I've made the mistake of reading two books with a lot of sadness almost simultaneously, and even though I've finished them both several days ago I'm having trouble shaking off the melancholy feeling I'm left with.
The biggest culprit is Cormac McCarthy's The Road. We chose this for the book club, so I started reading it quite soon after the last meeting, but after only thirty pages or so I had to put it away for a while. The Road is like one big howl of anguish. It's wonderful, genius, but it's a hard book to read. So when Mockingjay came I read that in between like. The final of the Hunger Games trilogy includes the deaths of many people that we've come to know and care about, and though it is not at all as brilliant as The Road in a literary sense, it's good solid young adult fiction. The choices and horrors that face Katniss, Peeta and the others in this final war against the Capitol are truly grim ones, especially if you like me are a sensitive soul and can easily imagine them as really taking place - cue much sobbing.
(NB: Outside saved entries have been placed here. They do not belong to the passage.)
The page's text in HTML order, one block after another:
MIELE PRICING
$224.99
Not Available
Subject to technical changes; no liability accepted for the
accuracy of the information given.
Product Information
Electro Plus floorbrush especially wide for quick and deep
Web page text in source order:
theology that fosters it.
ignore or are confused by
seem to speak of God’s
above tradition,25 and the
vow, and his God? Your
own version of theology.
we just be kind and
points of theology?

The most frightening thing of course is that the people who want to take over from the Capitol might just be as bad as that regime of terror. Without rubbing the reader's face in it there are a lot of ethical discussion and dilemmas. A good end, despite being heart-breakingly sad.
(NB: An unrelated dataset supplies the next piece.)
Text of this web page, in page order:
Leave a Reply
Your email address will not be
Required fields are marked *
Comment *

On this note of fictional, but real, grief I went back to The Road, and immediately felt myself tensing up, a knot of stress and pain forming in my gut - this is how good this is. For some reason that is never made entirely clear, the whole world has been ravaged by fires, and the few survivors are left struggling to stay alive. Most of them have become cannibals, roaming the land searching for weaker victims. Especially children. Through this world of ash walks a man and his son (maybe six years old or so), towards the sea. For no real reason, except to see if it might be better there. There is nothing. They just walk, and hide, and starve, and they only have each other, and the man loves his son so much he knows that despite saving the last bullet in the gun to kill the boy if he has to, he never can, he never will. Just keep moving , just walk a little more, just stay alive.
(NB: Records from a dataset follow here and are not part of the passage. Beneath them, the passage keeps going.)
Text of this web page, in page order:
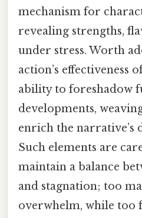
mechanism for
revealing strengths,
under stress. Worth
action’s effectiveness
ability to foreshadow
developments,
enrich the narrative’s
Such elements are
maintain a balance
and stagnation; too
overwhelm, while too
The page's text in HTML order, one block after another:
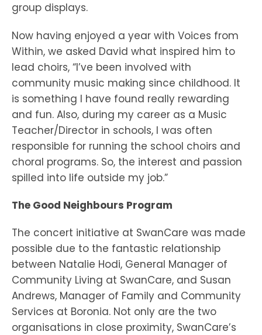
group displays.
Now having enjoyed a year with Voices from
Within, we asked David what inspired him to
lead choirs, “I’ve been involved with
community music making since childhood. It
is something I have found really rewarding
and fun. Also, during my career as a Music
Teacher/Director in schools, I was often
responsible for running the school choirs and
choral programs. So, the interest and passion
spilled into life outside my job.”
The Good Neighbours Program
The concert initiative at SwanCare was made
possible due to the fantastic relationship
between Natalie Hodi, General Manager of
Community Living at SwanCare, and Susan
Andrews, Manager of Family and Community
Services at Boronia. Not only are the two
organisations in close proximity, SwanCare’s
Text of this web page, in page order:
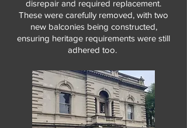
disrepair and required replacement.
These were carefully removed, with two
new balconies being constructed,
ensuring heritage requirements were still
adhered too.
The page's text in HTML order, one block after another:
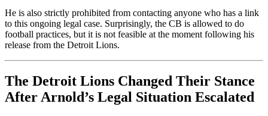
He is also strictly prohibited from contacting anyone who has a link
to this ongoing legal case. Surprisingly, the CB is allowed to do
football practices, but it is not feasible at the moment following his
release from the Detroit Lions.
The Detroit Lions Changed Their Stance
After Arnold’s Legal Situation Escalated
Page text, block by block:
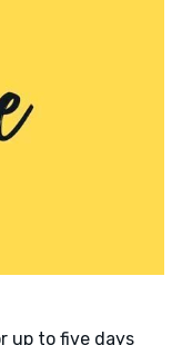
up to five days

Luckily, just after I'd picked it up again the man and the boy encountered a dog barking in the distance, which lightened the mood for me enough to help me keep going and finish it. Although I do admit I didn't do the prose justice at all, I had to read quickly quickly to get to the end because it was tearing me apart. Even though the book ends on a strong note of hope I'm left with this extraordinarily strong tense feeling, coiled up inside me like wire. One of the best books I've ever read, one of the hardest. I've been crying for days. Not quite sure what to do with myself.